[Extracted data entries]
▬▬▬▬▬▬

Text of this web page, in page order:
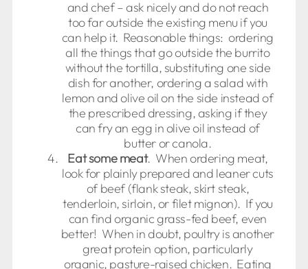
and chef – ask nicely and do not reach
too far outside the existing menu if you
can help it. Reasonable things: ordering
all the things that go outside the burrito
without the tortilla, substituting one side
dish for another, ordering a salad with
lemon and olive oil on the side instead of
the prescribed dressing, asking if they
can fry an egg in olive oil instead of
butter or canola.
Eat some meat. When ordering meat,
look for plainly prepared and leaner cuts
of beef (flank steak, skirt steak,
tenderloin, sirloin, or filet mignon). If you
can find organic grass-fed beef, even
better! When in doubt, poultry is another
great protein option, particularly
organic, pasture-raised chicken. Eating
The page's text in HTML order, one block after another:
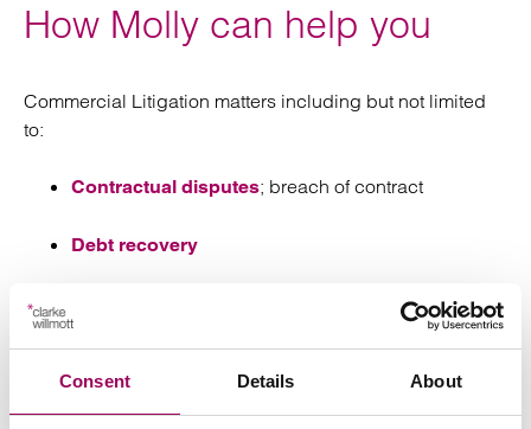
Consent Details About
How Molly can help you
Commercial Litigation matters including but not limited
to:
Contractual disputes; breach of contract
Debt recovery
Molly is able to provide clients with a down to earth
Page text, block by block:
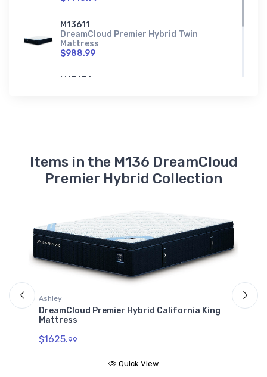
M13611
DreamCloud Premier Hybrid Twin
Mattress
$988.99
M13671
Items in the M136 DreamCloud
Premier Hybrid Collection
Ashley
DreamCloud Premier Hybrid California King
Mattress
$1625.99
Quick View
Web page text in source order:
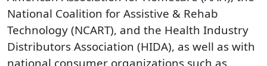
National Coalition for Assistive & Rehab
Technology (NCART), and the Health Industry
Distributors Association (HIDA), as well as with
national consumer organizations such as
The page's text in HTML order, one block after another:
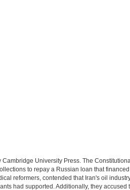
University Press. The
to repay a Russian loan that
reformers, contended that Iran's oil
had supported. Additionally, they
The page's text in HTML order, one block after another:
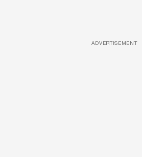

▬▬▬▬▬▬

When pictures appear among the entries, skip them and copy all remaining text precisely.

Text of this web page, in page order:
and chef – ask nicely and do not reach
too far outside the existing menu if you
can help it. Reasonable things: ordering
all the things that go outside the burrito
without the tortilla, substituting one side
dish for another, ordering a salad with
lemon and olive oil on the side instead of
the prescribed dressing, asking if they
can fry an egg in olive oil instead of
butter or canola.
Eat some meat. When ordering meat,
look for plainly prepared and leaner cuts
of beef (flank steak, skirt steak,
tenderloin, sirloin, or filet mignon). If you
can find organic grass-fed beef, even
better! When in doubt, poultry is another
great protein option, particularly
organic, pasture-raised chicken. Eating
The page's text in HTML order, one block after another:
Consent Details About
How Molly can help you
Commercial Litigation matters including but not limited
to:
Contractual disputes; breach of contract
Debt recovery
Molly is able to provide clients with a down to earth
Page text, block by block:
M13611
DreamCloud Premier Hybrid Twin
Mattress
$988.99
M13671
Items in the M136 DreamCloud
Premier Hybrid Collection
Ashley
DreamCloud Premier Hybrid California King
Mattress
$1625.99
Quick View
Web page text in source order:
National Coalition for Assistive & Rehab
Technology (NCART), and the Health Industry
Distributors Association (HIDA), as well as with
national consumer organizations such as
The page's text in HTML order, one block after another:
University Press. The
to repay a Russian loan that
reformers, contended that Iran's oil
had supported. Additionally, they
The page's text in HTML order, one block after another:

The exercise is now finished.